Harnessing AI Efficiency Without Compromising Confidentiality – Q3 2026 Facts & Findings
By Dave DaSilva, SVP of Product Management and Engineering
By Dave DaSilva, SVP of Product Management and Engineering
By Dave DaSilva, SVP of Product Management and Engineering
Excerpt from NALA’s Facts & Findings Q3 Issue, September 1, 2026.
AI is rapidly becoming part of the day-to-day infrastructure of how litigation teams research, review, and prepare cases. From natural language searches of deposition transcripts to automated chronologies and draft outlines, AI-driven tools can dramatically compress timelines and surface insights that might otherwise be missed.
However, in a profession built on confidentiality, privilege, and trust, any technology that touches client data must be held to a much higher standard.
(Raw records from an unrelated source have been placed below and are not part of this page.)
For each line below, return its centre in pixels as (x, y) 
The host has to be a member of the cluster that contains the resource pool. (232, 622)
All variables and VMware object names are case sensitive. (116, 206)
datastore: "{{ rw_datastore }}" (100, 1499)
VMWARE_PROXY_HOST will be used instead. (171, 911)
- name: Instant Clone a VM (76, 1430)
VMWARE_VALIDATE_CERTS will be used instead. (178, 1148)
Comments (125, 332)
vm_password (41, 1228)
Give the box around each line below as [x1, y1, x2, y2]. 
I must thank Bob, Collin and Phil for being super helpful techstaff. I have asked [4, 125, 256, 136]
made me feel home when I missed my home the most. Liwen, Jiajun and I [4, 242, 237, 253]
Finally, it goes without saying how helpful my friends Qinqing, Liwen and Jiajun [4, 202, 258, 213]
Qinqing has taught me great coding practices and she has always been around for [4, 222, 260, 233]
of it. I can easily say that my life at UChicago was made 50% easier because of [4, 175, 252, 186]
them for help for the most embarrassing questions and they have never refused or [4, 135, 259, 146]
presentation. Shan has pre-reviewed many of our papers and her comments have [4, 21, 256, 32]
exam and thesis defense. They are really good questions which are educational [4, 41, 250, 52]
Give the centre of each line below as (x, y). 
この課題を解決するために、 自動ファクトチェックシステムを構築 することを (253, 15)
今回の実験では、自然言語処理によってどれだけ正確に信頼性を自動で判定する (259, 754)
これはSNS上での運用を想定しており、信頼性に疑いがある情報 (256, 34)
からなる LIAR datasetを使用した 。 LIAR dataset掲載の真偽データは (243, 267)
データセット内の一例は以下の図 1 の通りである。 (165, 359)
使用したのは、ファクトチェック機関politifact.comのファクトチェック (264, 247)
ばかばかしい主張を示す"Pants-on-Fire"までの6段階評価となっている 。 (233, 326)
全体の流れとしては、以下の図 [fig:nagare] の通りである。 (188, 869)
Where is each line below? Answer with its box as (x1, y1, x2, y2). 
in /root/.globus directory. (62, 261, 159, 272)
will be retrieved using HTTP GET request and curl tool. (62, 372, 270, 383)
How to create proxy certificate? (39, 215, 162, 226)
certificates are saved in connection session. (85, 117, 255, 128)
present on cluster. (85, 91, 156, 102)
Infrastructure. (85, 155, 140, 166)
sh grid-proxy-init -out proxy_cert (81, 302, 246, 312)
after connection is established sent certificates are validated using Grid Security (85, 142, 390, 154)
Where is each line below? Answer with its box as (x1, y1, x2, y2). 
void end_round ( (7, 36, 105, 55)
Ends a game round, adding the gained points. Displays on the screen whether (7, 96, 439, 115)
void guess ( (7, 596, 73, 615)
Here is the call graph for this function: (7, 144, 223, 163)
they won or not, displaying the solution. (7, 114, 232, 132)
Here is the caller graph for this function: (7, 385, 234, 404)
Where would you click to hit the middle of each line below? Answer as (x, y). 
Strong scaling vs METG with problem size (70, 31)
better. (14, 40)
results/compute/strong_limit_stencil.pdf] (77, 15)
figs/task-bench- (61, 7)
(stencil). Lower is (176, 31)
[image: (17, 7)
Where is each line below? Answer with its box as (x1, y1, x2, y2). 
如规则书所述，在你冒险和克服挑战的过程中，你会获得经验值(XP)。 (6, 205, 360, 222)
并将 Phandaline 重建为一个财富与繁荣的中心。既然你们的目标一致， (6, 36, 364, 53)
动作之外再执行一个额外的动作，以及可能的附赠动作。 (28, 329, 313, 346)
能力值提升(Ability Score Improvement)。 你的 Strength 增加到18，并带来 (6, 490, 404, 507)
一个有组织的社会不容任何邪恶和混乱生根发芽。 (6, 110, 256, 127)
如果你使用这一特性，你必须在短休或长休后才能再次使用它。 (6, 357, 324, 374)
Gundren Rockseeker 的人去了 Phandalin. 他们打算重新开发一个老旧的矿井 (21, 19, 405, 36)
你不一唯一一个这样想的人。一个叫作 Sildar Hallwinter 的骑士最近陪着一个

In the era of AI, data privacy and confidentiality are going to become even more important. Firms that do not have solid practices in place for handling confidential material with AI may find themselves liable if that same material ends up in a large language model, available to parties that should never have had access.
At the same time, consumers and witnesses are becoming more aware of how their data is captured and processed, whether through facial recognition, biometrics, or analytics. As that awareness grows, regulators are already moving to provide additional protection, either with new AI-specific regulations or by strengthening existing privacy frameworks. We may even face a future where consumers, witnesses, and staff have rights similar to those granted under the California Consumer Privacy Act (CCPA), but tailored to AI systems.
For legal teams, the challenge is not whether to adopt AI, but how to capture the efficiency gains without compromising confidentiality, ethics, or compliance.